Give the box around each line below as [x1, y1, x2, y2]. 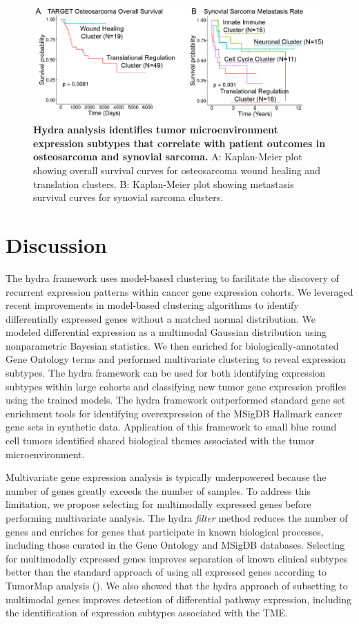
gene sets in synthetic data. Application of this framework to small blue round [6, 419, 337, 434]
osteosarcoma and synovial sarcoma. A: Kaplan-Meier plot [33, 149, 302, 164]
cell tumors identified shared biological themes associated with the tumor [6, 433, 315, 448]
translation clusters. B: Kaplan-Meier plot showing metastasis [33, 176, 294, 191]
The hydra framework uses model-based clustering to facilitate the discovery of [6, 270, 339, 285]
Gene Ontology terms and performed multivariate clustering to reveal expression [6, 352, 346, 366]
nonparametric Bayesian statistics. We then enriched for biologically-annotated [6, 338, 339, 352]
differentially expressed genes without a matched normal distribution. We [6, 311, 316, 325]
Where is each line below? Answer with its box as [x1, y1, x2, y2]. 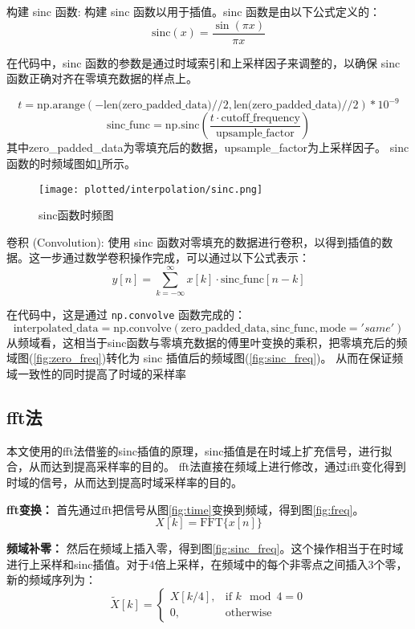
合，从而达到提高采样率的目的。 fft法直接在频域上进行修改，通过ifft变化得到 [6, 458, 406, 475]
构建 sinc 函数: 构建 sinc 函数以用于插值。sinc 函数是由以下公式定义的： [6, 3, 381, 19]
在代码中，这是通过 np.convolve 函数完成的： [6, 306, 246, 323]
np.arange [36, 100, 85, 112]
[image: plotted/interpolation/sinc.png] [39, 183, 263, 195]
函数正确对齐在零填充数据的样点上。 [6, 70, 197, 87]
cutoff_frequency [221, 112, 300, 124]
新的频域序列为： [6, 571, 96, 588]
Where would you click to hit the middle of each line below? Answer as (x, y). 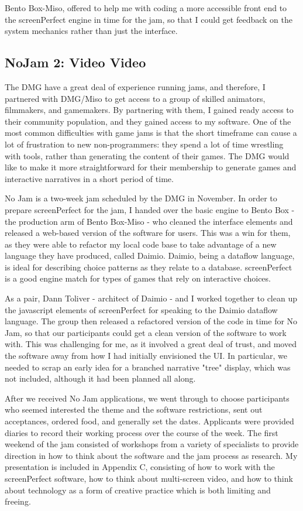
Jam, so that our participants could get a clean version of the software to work (146, 332)
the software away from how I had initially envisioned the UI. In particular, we (146, 356)
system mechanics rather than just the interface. (91, 31)
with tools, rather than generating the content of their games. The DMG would (147, 155)
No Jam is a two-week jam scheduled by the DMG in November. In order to (141, 198)
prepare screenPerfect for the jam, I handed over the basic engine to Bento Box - (150, 209)
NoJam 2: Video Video (75, 62)
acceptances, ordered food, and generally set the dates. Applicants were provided (149, 421)
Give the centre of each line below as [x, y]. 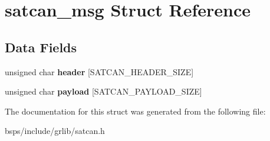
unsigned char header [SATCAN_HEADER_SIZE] [99, 71]
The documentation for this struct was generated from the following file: [135, 111]
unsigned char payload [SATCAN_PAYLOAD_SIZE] [103, 91]
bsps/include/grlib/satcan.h [55, 131]
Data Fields [41, 47]
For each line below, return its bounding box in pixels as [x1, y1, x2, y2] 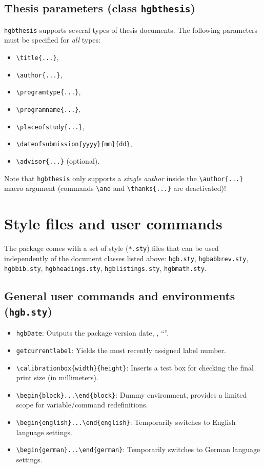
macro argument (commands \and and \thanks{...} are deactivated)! [4, 183, 226, 193]
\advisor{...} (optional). [16, 155, 100, 166]
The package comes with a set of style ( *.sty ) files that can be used [4, 243, 219, 254]
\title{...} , [16, 52, 59, 63]
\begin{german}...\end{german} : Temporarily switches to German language [16, 444, 260, 455]
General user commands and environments [4, 288, 235, 304]
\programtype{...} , [16, 86, 81, 97]
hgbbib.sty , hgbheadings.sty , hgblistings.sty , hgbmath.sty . [4, 263, 207, 274]
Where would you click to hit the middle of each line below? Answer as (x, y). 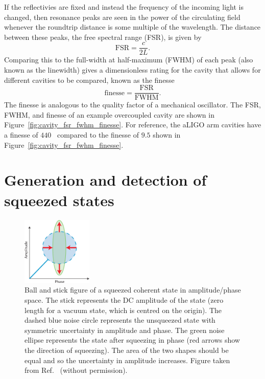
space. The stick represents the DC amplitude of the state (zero (124, 300)
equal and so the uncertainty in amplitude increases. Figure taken (127, 360)
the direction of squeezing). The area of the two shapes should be (127, 350)
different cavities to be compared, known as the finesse (89, 80)
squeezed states (59, 200)
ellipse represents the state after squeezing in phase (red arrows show (132, 340)
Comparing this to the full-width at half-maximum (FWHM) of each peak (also (129, 60)
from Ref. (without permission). (76, 370)
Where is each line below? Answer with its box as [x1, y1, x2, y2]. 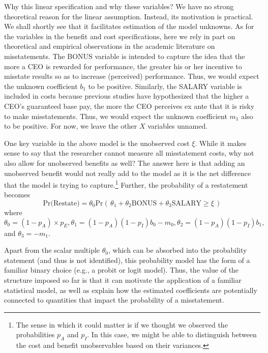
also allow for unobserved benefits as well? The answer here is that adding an [4, 157, 245, 168]
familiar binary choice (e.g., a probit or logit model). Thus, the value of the [4, 264, 239, 275]
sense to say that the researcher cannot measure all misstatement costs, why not [4, 148, 254, 158]
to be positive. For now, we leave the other [4, 121, 137, 131]
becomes [4, 189, 31, 200]
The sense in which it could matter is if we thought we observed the [16, 319, 228, 330]
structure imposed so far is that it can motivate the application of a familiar [4, 274, 242, 285]
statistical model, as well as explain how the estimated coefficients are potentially [4, 284, 257, 295]
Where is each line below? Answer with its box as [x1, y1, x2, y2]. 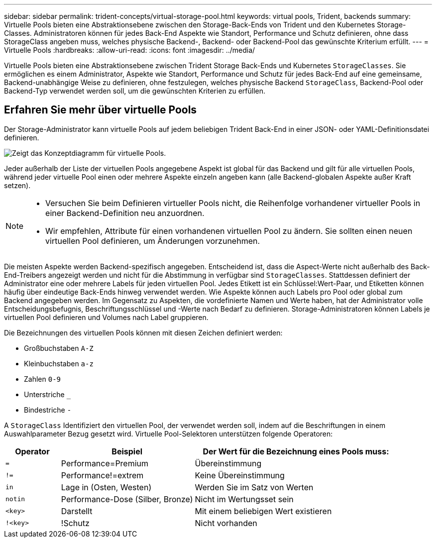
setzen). [4, 181, 31, 190]
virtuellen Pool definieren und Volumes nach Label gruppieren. [4, 313, 209, 322]
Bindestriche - [24, 405, 72, 414]
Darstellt [61, 506, 93, 516]
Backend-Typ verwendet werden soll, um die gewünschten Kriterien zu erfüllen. [4, 87, 266, 95]
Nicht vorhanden [195, 518, 257, 528]
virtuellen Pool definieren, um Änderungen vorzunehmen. [45, 235, 260, 246]
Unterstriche [24, 390, 65, 399]
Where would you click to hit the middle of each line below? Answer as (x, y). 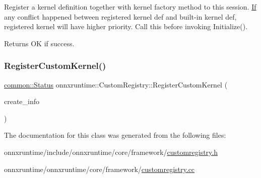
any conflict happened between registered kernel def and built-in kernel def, (120, 16)
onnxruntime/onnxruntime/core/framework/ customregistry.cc (100, 169)
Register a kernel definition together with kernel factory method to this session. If (130, 7)
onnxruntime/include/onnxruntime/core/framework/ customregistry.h (111, 152)
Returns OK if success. (39, 43)
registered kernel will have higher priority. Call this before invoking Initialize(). (126, 26)
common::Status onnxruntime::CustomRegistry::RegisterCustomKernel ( (116, 84)
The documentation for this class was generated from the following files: (115, 135)
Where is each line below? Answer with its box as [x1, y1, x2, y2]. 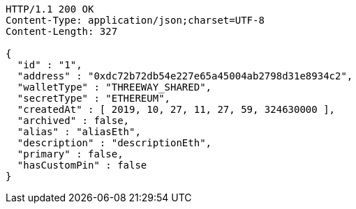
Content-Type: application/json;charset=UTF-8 [6, 15, 265, 26]
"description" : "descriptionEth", [17, 137, 212, 148]
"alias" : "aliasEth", [17, 126, 141, 137]
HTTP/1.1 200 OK [6, 3, 94, 15]
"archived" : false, [17, 115, 130, 126]
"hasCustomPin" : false [17, 160, 147, 171]
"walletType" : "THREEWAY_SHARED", [17, 82, 212, 93]
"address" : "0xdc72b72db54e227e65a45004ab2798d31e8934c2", [17, 70, 353, 82]
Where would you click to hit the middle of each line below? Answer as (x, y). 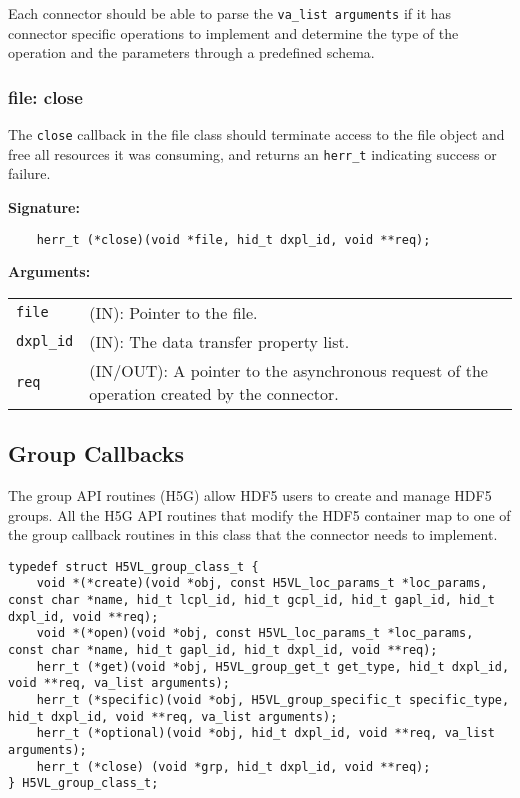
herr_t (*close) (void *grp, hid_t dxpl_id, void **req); (233, 766)
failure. (29, 173)
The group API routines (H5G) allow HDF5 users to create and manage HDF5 (250, 495)
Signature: (44, 206)
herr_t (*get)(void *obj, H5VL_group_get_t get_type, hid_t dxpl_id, (273, 666)
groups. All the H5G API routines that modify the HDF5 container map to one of (259, 514)
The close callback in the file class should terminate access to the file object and (256, 134)
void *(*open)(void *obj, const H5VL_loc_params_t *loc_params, (255, 633)
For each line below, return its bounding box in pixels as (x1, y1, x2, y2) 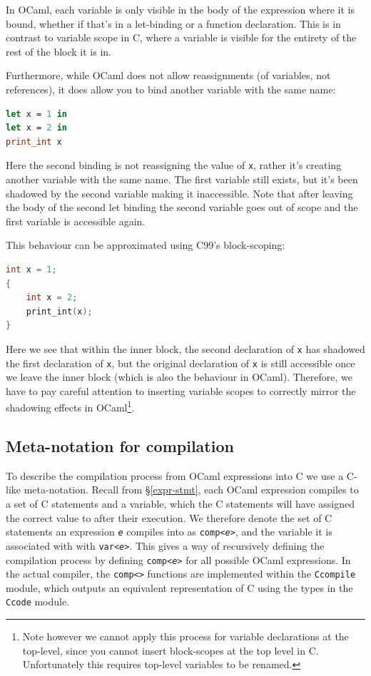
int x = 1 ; (6, 264, 57, 275)
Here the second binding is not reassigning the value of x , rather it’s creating (6, 158, 342, 173)
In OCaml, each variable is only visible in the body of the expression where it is (6, 2, 355, 16)
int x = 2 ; (26, 292, 78, 303)
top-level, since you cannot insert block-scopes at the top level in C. (22, 642, 319, 657)
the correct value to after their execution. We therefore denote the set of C (6, 510, 332, 525)
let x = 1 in (6, 108, 67, 119)
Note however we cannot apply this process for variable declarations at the (22, 629, 349, 644)
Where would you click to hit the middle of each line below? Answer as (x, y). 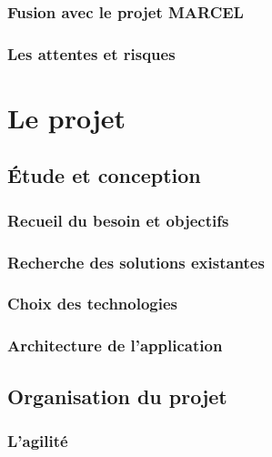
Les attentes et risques (91, 53)
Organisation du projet (117, 396)
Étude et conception (104, 175)
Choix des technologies (93, 304)
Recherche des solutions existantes (136, 262)
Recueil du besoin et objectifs (118, 220)
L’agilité (38, 440)
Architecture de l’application (115, 345)
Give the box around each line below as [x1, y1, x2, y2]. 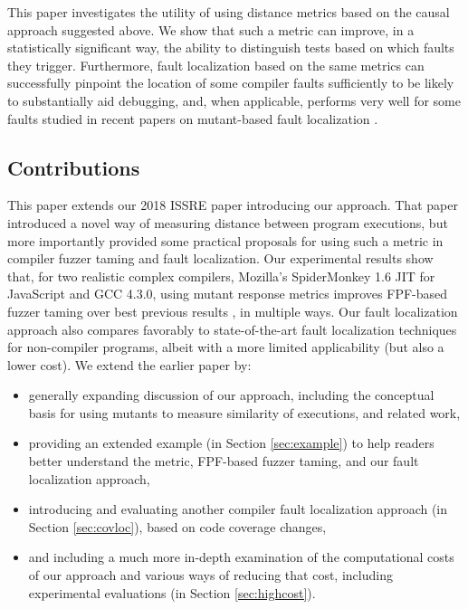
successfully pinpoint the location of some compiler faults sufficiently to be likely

--

__What you should do__
Reproduce the whole listing above word for word, dropping each image.

__Answer box__
Give the box around each line below as [x1, y1, x2, y2]. 
gene sets in synthetic data. Application of this framework to small blue round [6, 419, 337, 434]
osteosarcoma and synovial sarcoma. A: Kaplan-Meier plot [33, 149, 302, 164]
cell tumors identified shared biological themes associated with the tumor [6, 433, 315, 448]
translation clusters. B: Kaplan-Meier plot showing metastasis [33, 176, 294, 191]
The hydra framework uses model-based clustering to facilitate the discovery of [6, 270, 339, 285]
Gene Ontology terms and performed multivariate clustering to reveal expression [6, 352, 346, 366]
nonparametric Bayesian statistics. We then enriched for biologically-annotated [6, 338, 339, 352]
differentially expressed genes without a matched normal distribution. We [6, 311, 316, 325]
Where is each line below? Answer with its box as [x1, y1, x2, y2]. 
合，从而达到提高采样率的目的。 fft法直接在频域上进行修改，通过ifft变化得到 [6, 458, 406, 475]
构建 sinc 函数: 构建 sinc 函数以用于插值。sinc 函数是由以下公式定义的： [6, 3, 381, 19]
在代码中，这是通过 np.convolve 函数完成的： [6, 306, 246, 323]
np.arange [36, 100, 85, 112]
[image: plotted/interpolation/sinc.png] [39, 183, 263, 195]
函数正确对齐在零填充数据的样点上。 [6, 70, 197, 87]
cutoff_frequency [221, 112, 300, 124]
新的频域序列为： [6, 571, 96, 588]
Where would you click to hit the middle of each line below? Answer as (x, y). 
Jam, so that our participants could get a clean version of the software to work (146, 332)
the software away from how I had initially envisioned the UI. In particular, we (146, 356)
system mechanics rather than just the interface. (91, 31)
with tools, rather than generating the content of their games. The DMG would (147, 155)
No Jam is a two-week jam scheduled by the DMG in November. In order to (141, 198)
prepare screenPerfect for the jam, I handed over the basic engine to Bento Box - (150, 209)
NoJam 2: Video Video (75, 62)
acceptances, ordered food, and generally set the dates. Applicants were provided (149, 421)
Give the centre of each line below as [x, y]. 
unsigned char header [SATCAN_HEADER_SIZE] [99, 71]
The documentation for this struct was generated from the following file: [135, 111]
unsigned char payload [SATCAN_PAYLOAD_SIZE] [103, 91]
bsps/include/grlib/satcan.h [55, 131]
Data Fields [41, 47]
For each line below, return its bounding box in pixels as [x1, y1, x2, y2] 
macro argument (commands \and and \thanks{...} are deactivated)! [4, 183, 226, 193]
\advisor{...} (optional). [16, 155, 100, 166]
The package comes with a set of style ( *.sty ) files that can be used [4, 243, 219, 254]
\title{...} , [16, 52, 59, 63]
\begin{german}...\end{german} : Temporarily switches to German language [16, 444, 260, 455]
General user commands and environments [4, 288, 235, 304]
\programtype{...} , [16, 86, 81, 97]
hgbbib.sty , hgbheadings.sty , hgblistings.sty , hgbmath.sty . [4, 263, 207, 274]
Where would you click to hit the middle of each line below? Answer as (x, y). 
space. The stick represents the DC amplitude of the state (zero (124, 300)
equal and so the uncertainty in amplitude increases. Figure taken (127, 360)
the direction of squeezing). The area of the two shapes should be (127, 350)
different cavities to be compared, known as the finesse (89, 80)
squeezed states (59, 200)
ellipse represents the state after squeezing in phase (red arrows show (132, 340)
Comparing this to the full-width at half-maximum (FWHM) of each peak (also (129, 60)
from Ref. (without permission). (76, 370)
Where is each line below? Answer with its box as [x1, y1, x2, y2]. 
also allow for unobserved benefits as well? The answer here is that adding an [4, 157, 245, 168]
familiar binary choice (e.g., a probit or logit model). Thus, the value of the [4, 264, 239, 275]
sense to say that the researcher cannot measure all misstatement costs, why not [4, 148, 254, 158]
to be positive. For now, we leave the other [4, 121, 137, 131]
becomes [4, 189, 31, 200]
The sense in which it could matter is if we thought we observed the [16, 319, 228, 330]
structure imposed so far is that it can motivate the application of a familiar [4, 274, 242, 285]
statistical model, as well as explain how the estimated coefficients are potentially [4, 284, 257, 295]
Where is each line below? Answer with its box as [x1, y1, x2, y2]. 
setzen). [4, 181, 31, 190]
virtuellen Pool definieren und Volumes nach Label gruppieren. [4, 313, 209, 322]
Bindestriche - [24, 405, 72, 414]
Darstellt [61, 506, 93, 516]
Backend-Typ verwendet werden soll, um die gewünschten Kriterien zu erfüllen. [4, 87, 266, 95]
Nicht vorhanden [195, 518, 257, 528]
virtuellen Pool definieren, um Änderungen vorzunehmen. [45, 235, 260, 246]
Unterstriche [24, 390, 65, 399]
Where would you click to hit the middle of each line below? Answer as (x, y). 
any conflict happened between registered kernel def and built-in kernel def, (120, 16)
onnxruntime/onnxruntime/core/framework/ customregistry.cc (100, 169)
Register a kernel definition together with kernel factory method to this session. If (130, 7)
onnxruntime/include/onnxruntime/core/framework/ customregistry.h (111, 152)
Returns OK if success. (39, 43)
registered kernel will have higher priority. Call this before invoking Initialize(). (126, 26)
common::Status onnxruntime::CustomRegistry::RegisterCustomKernel ( (116, 84)
The documentation for this class was generated from the following files: (115, 135)
Where is each line below? Answer with its box as [x1, y1, x2, y2]. 
Content-Type: application/json;charset=UTF-8 [6, 15, 265, 26]
"description" : "descriptionEth", [17, 137, 212, 148]
"alias" : "aliasEth", [17, 126, 141, 137]
HTTP/1.1 200 OK [6, 3, 94, 15]
"archived" : false, [17, 115, 130, 126]
"hasCustomPin" : false [17, 160, 147, 171]
"walletType" : "THREEWAY_SHARED", [17, 82, 212, 93]
"address" : "0xdc72b72db54e227e65a45004ab2798d31e8934c2", [17, 70, 353, 82]
Where would you click to hit the middle of each line below? Answer as (x, y). 
herr_t (*close) (void *grp, hid_t dxpl_id, void **req); (233, 766)
failure. (29, 173)
The group API routines (H5G) allow HDF5 users to create and manage HDF5 (250, 495)
Signature: (44, 206)
herr_t (*get)(void *obj, H5VL_group_get_t get_type, hid_t dxpl_id, (273, 666)
groups. All the H5G API routines that modify the HDF5 container map to one of (259, 514)
The close callback in the file class should terminate access to the file object and (256, 134)
void *(*open)(void *obj, const H5VL_loc_params_t *loc_params, (255, 633)
For each line below, return its bounding box in pixels as (x1, y1, x2, y2) 
int x = 1 ; (6, 264, 57, 275)
Here the second binding is not reassigning the value of x , rather it’s creating (6, 158, 342, 173)
In OCaml, each variable is only visible in the body of the expression where it is (6, 2, 355, 16)
int x = 2 ; (26, 292, 78, 303)
top-level, since you cannot insert block-scopes at the top level in C. (22, 642, 319, 657)
the correct value to after their execution. We therefore denote the set of C (6, 510, 332, 525)
let x = 1 in (6, 108, 67, 119)
Note however we cannot apply this process for variable declarations at the (22, 629, 349, 644)
Where would you click to hit the middle of each line below? Answer as (x, y). 
Les attentes et risques (91, 53)
Organisation du projet (117, 396)
Étude et conception (104, 175)
Choix des technologies (93, 304)
Recherche des solutions existantes (136, 262)
Recueil du besoin et objectifs (118, 220)
L’agilité (38, 440)
Architecture de l’application (115, 345)
Give the box around each line below as [x1, y1, x2, y2]. 
successfully pinpoint the location of some compiler faults sufficiently to be likely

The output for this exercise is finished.